Gosto de ouvir as pessoas e de as dar a ouvir

  • Nome:  João Paulo Guerra Baptista Coelho Vieira
  • Data e local de nascimento: 16.04.1942, Lisboa. Casado, pai de quatro filhos: Paulo (40 anos), João (38), Manuel (21) e Francisco (9).
  • Habilitações Académicas: Frequência dos cursos de Medicina e História
  • Órgãos de comunicação em que trabalha: Diário Económico (redactor-principal) e RDP-Antena 1 (como colaborador)
  • Órgãos de comunicação onde já trabalhou: Rádio Renascença, Rádio Clube Português, suplemento A Mosca (Diário de Lisboa), Emissora Nacional, O Diário, Público, semanário O Jornal, TSF, entre outros. Repórter da série Século XX Português, da SIC.
  • Data em que se iniciou na profissão: 1962
  • Estatuto profissional: jornalista
  • Profissão da Mãe: jornalista, fundadora e chefe de redacção da revista Crónica Feminina e cronista na rádio.
  • Ver + http://pt.wikipedia.org/wiki/Jo%C3%A3o_Paulo_Guerra
  • Entrevista feita em 30.11.2006, num salão de chá do Largo do Carmo, em Lisboa
A questão é esta e precisa de ser colocada já à cabeça: o entrevistador vai evocar experiências e acontecimentos que partilhou com o entrevistado.

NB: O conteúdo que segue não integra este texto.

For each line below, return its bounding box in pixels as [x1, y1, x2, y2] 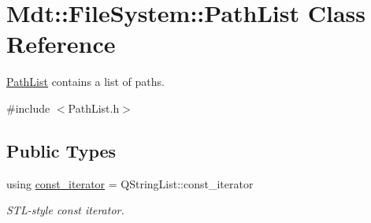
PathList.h [68, 99, 120, 116]
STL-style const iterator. [6, 202, 124, 218]
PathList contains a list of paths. [6, 73, 165, 90]
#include [6, 99, 50, 116]
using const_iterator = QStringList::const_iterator [6, 175, 254, 191]
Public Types [6, 138, 117, 162]
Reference [6, 28, 116, 60]
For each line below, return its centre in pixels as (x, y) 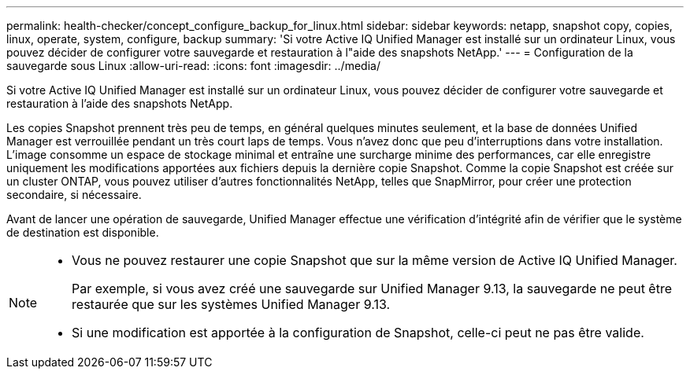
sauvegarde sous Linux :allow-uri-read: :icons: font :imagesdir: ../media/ (193, 66)
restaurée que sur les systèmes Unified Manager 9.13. (231, 304)
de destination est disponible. (83, 232)
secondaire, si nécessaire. (74, 195)
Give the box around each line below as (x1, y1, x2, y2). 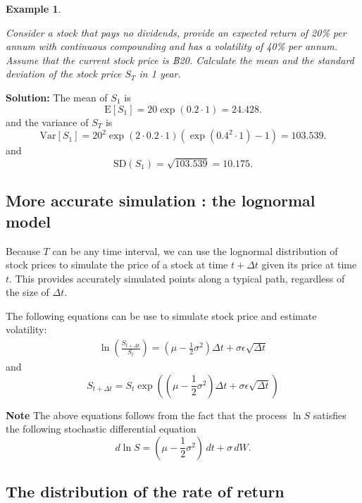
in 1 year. (139, 66, 181, 81)
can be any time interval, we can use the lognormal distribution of (52, 243, 338, 258)
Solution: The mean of (6, 89, 108, 104)
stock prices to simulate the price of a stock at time (6, 257, 228, 272)
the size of (6, 285, 49, 299)
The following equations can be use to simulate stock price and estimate (6, 308, 317, 323)
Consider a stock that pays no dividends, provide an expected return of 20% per (6, 25, 347, 39)
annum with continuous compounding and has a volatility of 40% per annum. (6, 39, 338, 54)

Tal como as outras a seu cargo, a «entrevista» com João Paulo Guerra não colocava o problema de uma qualquer «violência simbólica», resultante da interacção e correspondentes «distorções» inscritas na própria estrutura da relação que se estabelece entre inquiridor e inquirido (com «vantagem», à partida, para o primeiro) e que um encontro deste tipo normalmente engendra.
Antes representava um encontro entre triplamente «iguais»: iguais porque oficiais do mesmo ofício; iguais porque ocupando, na hierarquia da profissão, posições mais ou menos semelhantes, mais que não seja pela antiguidade, que nesta profissão é também um posto; iguais porque, conhecendo-se mas também respeitando-se há longos anos, esta proximidade não parecia susceptível de gerar ipso facto diálogos excessivamente marcados por cumplicidades desajustadas ao objectivo do trabalho.

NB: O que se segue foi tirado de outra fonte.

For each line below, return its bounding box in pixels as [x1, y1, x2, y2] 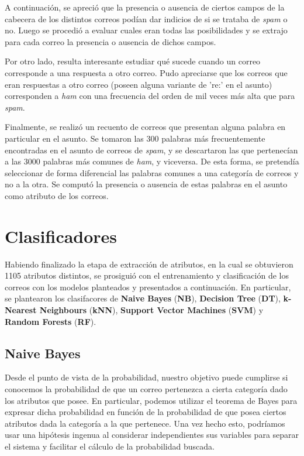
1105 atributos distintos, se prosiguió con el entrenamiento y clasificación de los [5, 269, 289, 282]
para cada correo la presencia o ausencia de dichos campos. [5, 35, 216, 47]
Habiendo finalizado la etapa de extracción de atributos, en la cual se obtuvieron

A diferença deste particular encontro residia numa questão ética singular. Durante uma parte do período sobre o qual se iria inevitavelmente falar — 1966/7, nos Noticiários do RCP; 1970/3, nos programas Página 1 e Tempo ZIP, da Rádio Renascença; e medidas administrativas por acções praticadas em conjunto no âmbito destes dois programas — as biografias de inquiridor e inquirido mais do que cruzarem-se, entrelaçam-se e confundem-se, de algum modo.
Como actuar, neste caso?
Bourdieu conta, em La Misére du Monde, que uma boa parte dos inquéritos feitos em condições semelhantes levou a que tudo se dissesse salvo o que era necessário, o que determinou que acabasse no caixote do lixo da sua equipa.
Decidi enfrentar o risco. Confiante em que, assumida com naturalidade a parte comum deste passado, o encontro com um alter ego, para retomar Bourdieu, poderia, pelo contrário, ir, talvez, mais longe e mais fundo, na tentativa de compreender comportamentos e opções tomadas.

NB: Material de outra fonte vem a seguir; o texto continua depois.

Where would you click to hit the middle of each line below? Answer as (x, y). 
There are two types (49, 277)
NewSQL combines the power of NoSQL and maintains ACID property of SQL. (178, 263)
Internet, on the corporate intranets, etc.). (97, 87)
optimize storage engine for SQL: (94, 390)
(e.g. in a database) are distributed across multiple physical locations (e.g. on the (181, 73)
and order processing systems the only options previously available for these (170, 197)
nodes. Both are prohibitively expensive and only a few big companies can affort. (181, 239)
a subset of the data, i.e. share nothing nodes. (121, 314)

O facto de JPG ser, a par de Joaquim Furtado, dos poucos inquiridos com passado profissional na Rádio, para mais num serviço de noticiários que constituiu, durante muitos anos, a única verdadeira redacção radiofónica do país, explica, por outro lado, o espaço que reservei, na conversa, à memória da especificidade jornalística neste meio de comunicação, pouco estudada na literatura da especialidade, entre nós.
Reencontro de mais de duas horas com um companheiro de trabalho radiofónico,  numa casa de chá de que o entrevistado é fã. Na embocadura, quase, do local donde há 32 anos Salgueiro Maia, a quem João Paulo Guerra fez a última entrevista, em 1992, lançou por megafone o ultimato decisivo às forças da GNR que protegiam Marcelo Caetano.